I am satisfied that, despite the fact that you have had the punishment of being in prison, that I would be failing in my duty if I left it at that. I need to protect the public. I need to protect future girlfriends and I need, in effect, to protect you from yourself.
In those circumstances, I am going to follow the recommendation of the probation officer. I am going to make an order that you attend a course."
We understand, and to a considerable extent sympathise with, the judge's reasoning. It was no doubt the case that both the appellant and the wider community were likely to benefit if he had been obliged to undergo a period of supervision and take the course proposed. Nevertheless it seems to us that the order is wrong in principle. A sentence of a community order, and all the more so one coupled with requirements which have a real impact on the offender's liberty, is a form of punishment. It does not seem to us to be right that the appellant should receive a substantial further punishment in circumstances where he has already received what was in practice the maximum punishment by way of imprisonment which the law could have imposed. That reasoning seems to us to be in line with the reasoning in the cases of McCabe and Peppard to which we and the judge were referred.
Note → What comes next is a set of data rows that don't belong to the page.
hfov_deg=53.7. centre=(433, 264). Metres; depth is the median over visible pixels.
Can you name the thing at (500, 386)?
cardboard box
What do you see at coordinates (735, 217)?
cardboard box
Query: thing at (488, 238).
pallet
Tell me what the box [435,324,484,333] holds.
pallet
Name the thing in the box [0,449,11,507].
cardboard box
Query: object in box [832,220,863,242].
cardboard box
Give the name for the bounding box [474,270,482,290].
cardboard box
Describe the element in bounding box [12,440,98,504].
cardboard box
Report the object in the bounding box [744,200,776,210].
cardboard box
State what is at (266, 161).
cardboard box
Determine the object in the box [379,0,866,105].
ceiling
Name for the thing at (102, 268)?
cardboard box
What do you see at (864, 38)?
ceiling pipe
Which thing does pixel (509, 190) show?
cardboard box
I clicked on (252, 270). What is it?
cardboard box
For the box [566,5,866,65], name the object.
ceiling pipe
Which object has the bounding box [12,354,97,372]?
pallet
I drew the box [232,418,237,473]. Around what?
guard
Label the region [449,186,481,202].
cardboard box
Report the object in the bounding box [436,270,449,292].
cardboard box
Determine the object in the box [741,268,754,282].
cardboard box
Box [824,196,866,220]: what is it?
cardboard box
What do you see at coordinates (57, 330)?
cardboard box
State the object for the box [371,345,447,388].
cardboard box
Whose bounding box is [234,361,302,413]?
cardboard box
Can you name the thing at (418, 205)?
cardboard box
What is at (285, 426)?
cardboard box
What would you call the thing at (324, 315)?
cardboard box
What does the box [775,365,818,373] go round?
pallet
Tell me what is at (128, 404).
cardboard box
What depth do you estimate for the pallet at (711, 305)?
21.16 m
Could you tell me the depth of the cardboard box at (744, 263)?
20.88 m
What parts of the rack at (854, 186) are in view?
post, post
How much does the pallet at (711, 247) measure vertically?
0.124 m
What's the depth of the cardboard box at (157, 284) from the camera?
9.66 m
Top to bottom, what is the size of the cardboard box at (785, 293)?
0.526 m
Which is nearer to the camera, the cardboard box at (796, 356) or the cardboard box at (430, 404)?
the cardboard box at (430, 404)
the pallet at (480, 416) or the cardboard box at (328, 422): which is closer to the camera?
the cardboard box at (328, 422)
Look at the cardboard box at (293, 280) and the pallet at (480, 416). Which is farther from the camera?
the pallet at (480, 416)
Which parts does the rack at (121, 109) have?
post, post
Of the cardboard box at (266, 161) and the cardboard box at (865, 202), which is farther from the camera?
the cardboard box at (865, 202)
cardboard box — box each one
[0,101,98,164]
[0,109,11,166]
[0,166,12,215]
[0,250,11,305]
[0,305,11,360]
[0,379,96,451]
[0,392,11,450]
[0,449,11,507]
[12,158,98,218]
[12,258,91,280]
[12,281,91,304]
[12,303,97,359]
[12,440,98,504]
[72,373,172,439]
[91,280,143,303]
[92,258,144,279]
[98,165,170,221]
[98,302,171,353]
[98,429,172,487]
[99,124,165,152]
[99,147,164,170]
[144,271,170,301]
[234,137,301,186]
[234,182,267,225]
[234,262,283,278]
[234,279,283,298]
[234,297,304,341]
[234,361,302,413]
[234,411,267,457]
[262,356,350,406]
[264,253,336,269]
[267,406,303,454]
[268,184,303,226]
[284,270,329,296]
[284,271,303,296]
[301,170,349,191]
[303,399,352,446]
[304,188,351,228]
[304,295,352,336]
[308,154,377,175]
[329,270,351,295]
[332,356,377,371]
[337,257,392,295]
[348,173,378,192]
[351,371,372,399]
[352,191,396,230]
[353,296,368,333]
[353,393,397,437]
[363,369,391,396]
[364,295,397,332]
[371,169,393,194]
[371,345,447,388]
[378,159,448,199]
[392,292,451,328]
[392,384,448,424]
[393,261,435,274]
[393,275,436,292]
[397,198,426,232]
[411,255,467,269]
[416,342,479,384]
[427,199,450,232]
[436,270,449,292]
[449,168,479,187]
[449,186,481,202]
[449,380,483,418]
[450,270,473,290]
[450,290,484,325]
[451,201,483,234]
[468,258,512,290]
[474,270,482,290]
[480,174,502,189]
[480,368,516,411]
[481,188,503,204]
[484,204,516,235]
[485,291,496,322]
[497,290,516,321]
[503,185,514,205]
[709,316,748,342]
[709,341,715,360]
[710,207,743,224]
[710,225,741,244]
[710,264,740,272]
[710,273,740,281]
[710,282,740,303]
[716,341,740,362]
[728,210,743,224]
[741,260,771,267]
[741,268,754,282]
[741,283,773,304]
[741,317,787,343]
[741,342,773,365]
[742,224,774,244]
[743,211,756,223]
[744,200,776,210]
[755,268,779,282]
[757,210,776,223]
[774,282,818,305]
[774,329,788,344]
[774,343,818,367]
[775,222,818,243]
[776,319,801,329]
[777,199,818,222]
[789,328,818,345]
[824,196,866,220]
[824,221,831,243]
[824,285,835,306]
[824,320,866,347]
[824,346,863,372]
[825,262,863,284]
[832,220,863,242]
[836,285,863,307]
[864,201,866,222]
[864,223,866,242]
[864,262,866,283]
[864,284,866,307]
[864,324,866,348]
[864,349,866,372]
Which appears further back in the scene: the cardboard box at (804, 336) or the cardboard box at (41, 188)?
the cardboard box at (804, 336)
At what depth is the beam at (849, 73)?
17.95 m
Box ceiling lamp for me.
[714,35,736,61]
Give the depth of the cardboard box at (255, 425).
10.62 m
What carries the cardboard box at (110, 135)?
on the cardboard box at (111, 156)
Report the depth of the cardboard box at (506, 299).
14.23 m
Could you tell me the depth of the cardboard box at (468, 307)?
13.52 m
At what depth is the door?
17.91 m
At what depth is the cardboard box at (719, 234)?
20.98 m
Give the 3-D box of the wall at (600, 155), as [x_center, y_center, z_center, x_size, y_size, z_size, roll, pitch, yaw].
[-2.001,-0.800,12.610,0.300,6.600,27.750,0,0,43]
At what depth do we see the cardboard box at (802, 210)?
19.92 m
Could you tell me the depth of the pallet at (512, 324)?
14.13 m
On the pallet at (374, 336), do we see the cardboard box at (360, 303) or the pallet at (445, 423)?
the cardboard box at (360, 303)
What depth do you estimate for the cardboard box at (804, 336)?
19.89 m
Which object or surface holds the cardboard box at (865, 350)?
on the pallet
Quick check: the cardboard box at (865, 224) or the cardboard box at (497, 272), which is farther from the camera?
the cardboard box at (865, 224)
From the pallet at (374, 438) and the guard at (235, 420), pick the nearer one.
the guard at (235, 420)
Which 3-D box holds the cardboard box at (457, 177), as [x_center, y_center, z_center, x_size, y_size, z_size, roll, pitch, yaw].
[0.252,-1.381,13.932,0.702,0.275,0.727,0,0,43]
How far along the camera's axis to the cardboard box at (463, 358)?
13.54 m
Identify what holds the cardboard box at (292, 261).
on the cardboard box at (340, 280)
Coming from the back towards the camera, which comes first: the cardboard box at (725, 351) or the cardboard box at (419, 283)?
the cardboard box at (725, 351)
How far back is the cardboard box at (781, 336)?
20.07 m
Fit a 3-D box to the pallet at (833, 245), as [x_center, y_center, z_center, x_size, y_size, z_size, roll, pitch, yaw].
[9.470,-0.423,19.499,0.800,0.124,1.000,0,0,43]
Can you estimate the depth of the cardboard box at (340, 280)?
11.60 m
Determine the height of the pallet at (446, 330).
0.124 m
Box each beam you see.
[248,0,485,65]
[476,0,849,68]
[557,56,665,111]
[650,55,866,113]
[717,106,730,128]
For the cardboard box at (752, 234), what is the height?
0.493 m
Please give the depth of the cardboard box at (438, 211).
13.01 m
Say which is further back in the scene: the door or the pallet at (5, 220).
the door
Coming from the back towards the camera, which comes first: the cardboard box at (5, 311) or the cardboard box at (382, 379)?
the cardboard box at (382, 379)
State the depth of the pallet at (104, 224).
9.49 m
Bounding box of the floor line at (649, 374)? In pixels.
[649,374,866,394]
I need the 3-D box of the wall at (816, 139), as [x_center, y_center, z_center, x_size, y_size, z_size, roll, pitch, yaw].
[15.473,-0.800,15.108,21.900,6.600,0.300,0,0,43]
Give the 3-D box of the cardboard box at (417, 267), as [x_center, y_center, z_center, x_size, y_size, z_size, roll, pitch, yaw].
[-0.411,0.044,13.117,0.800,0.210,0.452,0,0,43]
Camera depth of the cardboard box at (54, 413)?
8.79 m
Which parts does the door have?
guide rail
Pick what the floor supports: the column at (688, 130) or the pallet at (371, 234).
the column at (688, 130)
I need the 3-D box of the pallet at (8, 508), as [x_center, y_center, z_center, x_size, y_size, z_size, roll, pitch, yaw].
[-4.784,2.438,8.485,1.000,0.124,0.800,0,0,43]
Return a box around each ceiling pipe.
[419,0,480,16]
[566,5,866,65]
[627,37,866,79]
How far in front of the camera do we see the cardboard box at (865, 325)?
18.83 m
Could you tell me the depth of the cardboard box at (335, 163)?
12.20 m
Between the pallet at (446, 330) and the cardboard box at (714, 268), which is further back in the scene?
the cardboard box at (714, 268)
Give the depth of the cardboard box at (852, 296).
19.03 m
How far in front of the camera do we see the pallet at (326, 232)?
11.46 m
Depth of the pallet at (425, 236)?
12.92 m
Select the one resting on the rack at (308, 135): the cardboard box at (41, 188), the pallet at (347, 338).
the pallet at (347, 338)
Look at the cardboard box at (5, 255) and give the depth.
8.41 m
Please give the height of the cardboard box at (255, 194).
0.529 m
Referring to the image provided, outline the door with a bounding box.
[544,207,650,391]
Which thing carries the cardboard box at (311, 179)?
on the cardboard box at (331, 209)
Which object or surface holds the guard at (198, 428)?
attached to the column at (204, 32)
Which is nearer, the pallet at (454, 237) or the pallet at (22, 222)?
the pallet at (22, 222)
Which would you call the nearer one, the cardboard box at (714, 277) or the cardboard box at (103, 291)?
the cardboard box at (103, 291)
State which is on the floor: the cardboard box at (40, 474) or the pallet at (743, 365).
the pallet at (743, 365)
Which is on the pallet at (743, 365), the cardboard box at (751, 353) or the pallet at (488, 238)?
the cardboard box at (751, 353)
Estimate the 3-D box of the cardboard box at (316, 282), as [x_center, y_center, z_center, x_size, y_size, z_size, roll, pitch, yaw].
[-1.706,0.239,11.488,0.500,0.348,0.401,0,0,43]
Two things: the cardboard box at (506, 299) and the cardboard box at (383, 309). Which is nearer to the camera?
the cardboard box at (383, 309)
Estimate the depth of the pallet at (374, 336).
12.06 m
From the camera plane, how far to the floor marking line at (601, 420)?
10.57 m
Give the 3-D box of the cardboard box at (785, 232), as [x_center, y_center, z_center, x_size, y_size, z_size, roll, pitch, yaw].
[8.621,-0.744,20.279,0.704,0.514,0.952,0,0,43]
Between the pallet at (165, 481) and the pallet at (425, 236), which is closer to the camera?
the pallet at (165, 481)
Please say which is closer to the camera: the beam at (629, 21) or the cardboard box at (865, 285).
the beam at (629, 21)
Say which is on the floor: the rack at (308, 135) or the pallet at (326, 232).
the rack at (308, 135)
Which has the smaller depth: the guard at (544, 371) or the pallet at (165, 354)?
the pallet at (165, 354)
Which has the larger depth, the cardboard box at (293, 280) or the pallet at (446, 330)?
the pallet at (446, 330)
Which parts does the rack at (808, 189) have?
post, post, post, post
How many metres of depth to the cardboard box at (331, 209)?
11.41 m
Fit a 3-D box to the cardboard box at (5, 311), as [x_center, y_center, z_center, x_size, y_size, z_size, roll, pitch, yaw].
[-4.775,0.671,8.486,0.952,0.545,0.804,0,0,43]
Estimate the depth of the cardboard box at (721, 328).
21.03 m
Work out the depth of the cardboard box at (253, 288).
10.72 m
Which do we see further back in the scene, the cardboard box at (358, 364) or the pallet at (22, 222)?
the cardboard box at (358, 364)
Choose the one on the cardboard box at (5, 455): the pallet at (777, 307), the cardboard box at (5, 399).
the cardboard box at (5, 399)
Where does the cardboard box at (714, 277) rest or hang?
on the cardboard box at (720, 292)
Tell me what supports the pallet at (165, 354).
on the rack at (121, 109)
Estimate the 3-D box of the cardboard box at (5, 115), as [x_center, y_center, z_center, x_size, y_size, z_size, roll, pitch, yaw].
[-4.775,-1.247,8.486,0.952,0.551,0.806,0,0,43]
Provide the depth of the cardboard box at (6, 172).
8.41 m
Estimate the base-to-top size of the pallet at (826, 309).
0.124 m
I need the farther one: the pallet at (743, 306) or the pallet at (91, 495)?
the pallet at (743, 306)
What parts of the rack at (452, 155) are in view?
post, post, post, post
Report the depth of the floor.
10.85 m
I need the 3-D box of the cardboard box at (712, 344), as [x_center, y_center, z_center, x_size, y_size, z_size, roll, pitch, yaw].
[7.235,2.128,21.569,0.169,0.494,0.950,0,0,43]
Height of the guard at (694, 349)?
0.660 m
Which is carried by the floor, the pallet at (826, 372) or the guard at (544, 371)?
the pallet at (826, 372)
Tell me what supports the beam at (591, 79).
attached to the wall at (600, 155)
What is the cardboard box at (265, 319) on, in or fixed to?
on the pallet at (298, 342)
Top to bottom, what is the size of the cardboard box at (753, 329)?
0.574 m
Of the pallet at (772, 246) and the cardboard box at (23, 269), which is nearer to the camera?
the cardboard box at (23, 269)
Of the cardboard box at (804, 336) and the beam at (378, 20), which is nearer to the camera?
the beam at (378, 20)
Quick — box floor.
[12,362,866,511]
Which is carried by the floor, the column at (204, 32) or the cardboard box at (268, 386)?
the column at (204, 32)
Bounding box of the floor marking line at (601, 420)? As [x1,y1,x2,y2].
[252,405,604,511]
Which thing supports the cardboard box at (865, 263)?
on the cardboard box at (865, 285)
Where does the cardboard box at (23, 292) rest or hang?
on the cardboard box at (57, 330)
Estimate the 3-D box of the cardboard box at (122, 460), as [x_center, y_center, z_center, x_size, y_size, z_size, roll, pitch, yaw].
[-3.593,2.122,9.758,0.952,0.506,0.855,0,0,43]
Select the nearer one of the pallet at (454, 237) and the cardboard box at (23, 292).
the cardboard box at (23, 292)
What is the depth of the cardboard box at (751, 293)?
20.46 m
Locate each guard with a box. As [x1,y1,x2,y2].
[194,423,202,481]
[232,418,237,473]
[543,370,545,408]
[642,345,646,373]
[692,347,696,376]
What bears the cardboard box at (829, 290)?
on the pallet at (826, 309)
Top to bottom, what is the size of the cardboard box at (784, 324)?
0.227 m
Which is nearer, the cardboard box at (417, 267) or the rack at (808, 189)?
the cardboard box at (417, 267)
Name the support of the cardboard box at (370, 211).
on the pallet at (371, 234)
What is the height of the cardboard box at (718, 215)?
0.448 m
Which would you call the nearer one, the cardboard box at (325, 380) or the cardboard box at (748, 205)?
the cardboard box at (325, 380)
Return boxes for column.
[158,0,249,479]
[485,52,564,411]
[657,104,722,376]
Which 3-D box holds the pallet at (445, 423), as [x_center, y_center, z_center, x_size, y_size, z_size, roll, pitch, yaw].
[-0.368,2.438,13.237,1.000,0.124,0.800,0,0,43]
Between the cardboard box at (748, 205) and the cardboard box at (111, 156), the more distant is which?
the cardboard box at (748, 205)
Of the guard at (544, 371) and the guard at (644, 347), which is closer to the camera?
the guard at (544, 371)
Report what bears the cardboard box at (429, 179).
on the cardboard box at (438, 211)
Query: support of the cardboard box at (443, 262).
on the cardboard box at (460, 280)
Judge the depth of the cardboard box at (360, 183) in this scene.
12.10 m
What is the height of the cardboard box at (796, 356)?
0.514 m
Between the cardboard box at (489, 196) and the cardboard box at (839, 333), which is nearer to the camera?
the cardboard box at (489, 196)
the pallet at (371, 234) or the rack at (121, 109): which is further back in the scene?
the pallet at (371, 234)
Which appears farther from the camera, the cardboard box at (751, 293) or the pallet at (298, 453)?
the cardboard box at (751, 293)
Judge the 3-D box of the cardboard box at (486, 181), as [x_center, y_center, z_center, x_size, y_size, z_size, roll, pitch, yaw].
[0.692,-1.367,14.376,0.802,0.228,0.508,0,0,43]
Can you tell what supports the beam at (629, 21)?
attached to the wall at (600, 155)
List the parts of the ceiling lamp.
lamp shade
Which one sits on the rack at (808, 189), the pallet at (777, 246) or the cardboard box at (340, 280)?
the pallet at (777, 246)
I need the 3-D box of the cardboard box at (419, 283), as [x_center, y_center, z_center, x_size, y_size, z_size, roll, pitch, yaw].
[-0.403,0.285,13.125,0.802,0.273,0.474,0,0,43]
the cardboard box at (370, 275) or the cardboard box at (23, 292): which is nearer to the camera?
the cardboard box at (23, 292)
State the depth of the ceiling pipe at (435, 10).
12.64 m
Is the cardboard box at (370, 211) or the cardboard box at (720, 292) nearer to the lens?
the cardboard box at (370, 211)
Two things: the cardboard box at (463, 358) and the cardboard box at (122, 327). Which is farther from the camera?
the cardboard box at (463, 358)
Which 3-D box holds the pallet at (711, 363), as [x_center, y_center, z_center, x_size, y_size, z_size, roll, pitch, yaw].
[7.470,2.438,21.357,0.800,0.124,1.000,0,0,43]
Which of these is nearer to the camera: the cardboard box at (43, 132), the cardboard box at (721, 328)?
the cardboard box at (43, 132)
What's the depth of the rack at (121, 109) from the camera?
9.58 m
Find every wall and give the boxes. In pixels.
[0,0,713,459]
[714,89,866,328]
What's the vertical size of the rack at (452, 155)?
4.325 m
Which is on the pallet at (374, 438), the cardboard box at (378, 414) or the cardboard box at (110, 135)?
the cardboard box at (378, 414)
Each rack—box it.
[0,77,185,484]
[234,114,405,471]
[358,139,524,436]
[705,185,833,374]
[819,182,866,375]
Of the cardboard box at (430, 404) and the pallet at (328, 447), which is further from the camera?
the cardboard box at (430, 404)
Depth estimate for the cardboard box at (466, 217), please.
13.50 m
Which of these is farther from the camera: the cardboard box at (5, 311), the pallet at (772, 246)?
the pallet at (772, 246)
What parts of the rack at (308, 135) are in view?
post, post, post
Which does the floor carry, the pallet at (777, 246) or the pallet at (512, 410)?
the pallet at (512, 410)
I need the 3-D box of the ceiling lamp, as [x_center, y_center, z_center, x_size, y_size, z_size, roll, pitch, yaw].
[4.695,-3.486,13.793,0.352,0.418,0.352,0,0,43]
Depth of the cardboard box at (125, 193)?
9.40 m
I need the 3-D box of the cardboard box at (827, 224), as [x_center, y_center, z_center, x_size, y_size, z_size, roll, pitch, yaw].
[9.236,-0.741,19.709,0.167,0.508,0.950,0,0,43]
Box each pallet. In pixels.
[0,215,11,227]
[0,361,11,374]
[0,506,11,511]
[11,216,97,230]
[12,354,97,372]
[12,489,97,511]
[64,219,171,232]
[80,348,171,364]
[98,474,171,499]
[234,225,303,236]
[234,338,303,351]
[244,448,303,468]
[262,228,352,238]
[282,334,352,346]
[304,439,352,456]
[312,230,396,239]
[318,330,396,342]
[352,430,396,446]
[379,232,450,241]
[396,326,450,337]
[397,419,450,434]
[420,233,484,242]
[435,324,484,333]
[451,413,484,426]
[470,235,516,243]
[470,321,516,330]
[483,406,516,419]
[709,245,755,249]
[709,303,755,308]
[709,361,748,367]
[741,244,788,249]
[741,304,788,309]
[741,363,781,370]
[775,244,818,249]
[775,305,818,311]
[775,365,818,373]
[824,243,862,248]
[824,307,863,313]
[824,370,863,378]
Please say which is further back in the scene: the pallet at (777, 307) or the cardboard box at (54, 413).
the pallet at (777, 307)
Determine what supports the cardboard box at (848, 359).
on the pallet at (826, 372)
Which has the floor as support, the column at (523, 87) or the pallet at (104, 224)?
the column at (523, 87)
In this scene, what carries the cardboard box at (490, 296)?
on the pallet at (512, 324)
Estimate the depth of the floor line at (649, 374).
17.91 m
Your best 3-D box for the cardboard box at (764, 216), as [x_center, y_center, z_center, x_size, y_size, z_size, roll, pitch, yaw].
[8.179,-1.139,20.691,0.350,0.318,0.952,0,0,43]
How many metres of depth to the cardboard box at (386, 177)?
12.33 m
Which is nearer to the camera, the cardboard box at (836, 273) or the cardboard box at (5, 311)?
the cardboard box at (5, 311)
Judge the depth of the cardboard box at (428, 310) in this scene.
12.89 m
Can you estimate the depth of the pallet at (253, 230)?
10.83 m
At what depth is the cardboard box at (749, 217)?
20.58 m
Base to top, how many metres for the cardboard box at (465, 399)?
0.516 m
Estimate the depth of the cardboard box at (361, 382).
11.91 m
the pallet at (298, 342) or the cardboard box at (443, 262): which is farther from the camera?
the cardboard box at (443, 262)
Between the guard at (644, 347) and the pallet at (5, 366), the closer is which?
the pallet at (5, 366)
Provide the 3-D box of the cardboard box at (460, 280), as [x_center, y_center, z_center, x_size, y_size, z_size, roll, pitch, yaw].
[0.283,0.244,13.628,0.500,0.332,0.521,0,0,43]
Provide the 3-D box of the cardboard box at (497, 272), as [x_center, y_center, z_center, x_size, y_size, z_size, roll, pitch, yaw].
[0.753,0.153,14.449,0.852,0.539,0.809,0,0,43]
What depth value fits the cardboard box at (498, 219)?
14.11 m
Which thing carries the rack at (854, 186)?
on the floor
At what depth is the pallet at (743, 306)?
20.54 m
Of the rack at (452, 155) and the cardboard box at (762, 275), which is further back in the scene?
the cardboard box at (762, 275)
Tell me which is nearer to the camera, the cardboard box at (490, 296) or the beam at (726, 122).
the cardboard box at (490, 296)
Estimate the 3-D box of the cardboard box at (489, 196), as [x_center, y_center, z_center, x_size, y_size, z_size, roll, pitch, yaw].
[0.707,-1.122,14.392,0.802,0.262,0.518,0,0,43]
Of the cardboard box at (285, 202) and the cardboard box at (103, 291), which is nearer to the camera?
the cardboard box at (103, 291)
In the result we feel obliged to allow the appeal. In McCabe and Peppard the court took the course of imposing a conditional discharge. Mr Mathieson submitted to us that even that was inappropriate because the effect of a conditional discharge might be that if the appellant committed a further offence he would be liable to be re-sentenced for the present offence. We are not sure that that is a valid objection. The restriction which weighed with the court in McCabe and in Peppard was that contained in section 11(3) of the Criminal Appeal Act 1968, which precludes the court from dealing more severely with the appellant. We do not see how a sentence of conditional discharge can be described as more severe than a community order. Nevertheless, insofar as there is a potential problem of the sort identified by Mr Mathieson, it can be guarded against by making the term of the conditional discharge such that it will have expired by today's date. With that in mind we make an order of conditional discharge with a term of four months. I hope the dates work, Mr Mathieson. I have not checked them, but I think they should.
MR MATHIESON: I think they will, my Lord. The sentence was in April, so that the four months will have expired.
MR JUSTICE UNDERHILL: Thank you. The sentence will be on both counts concurrent.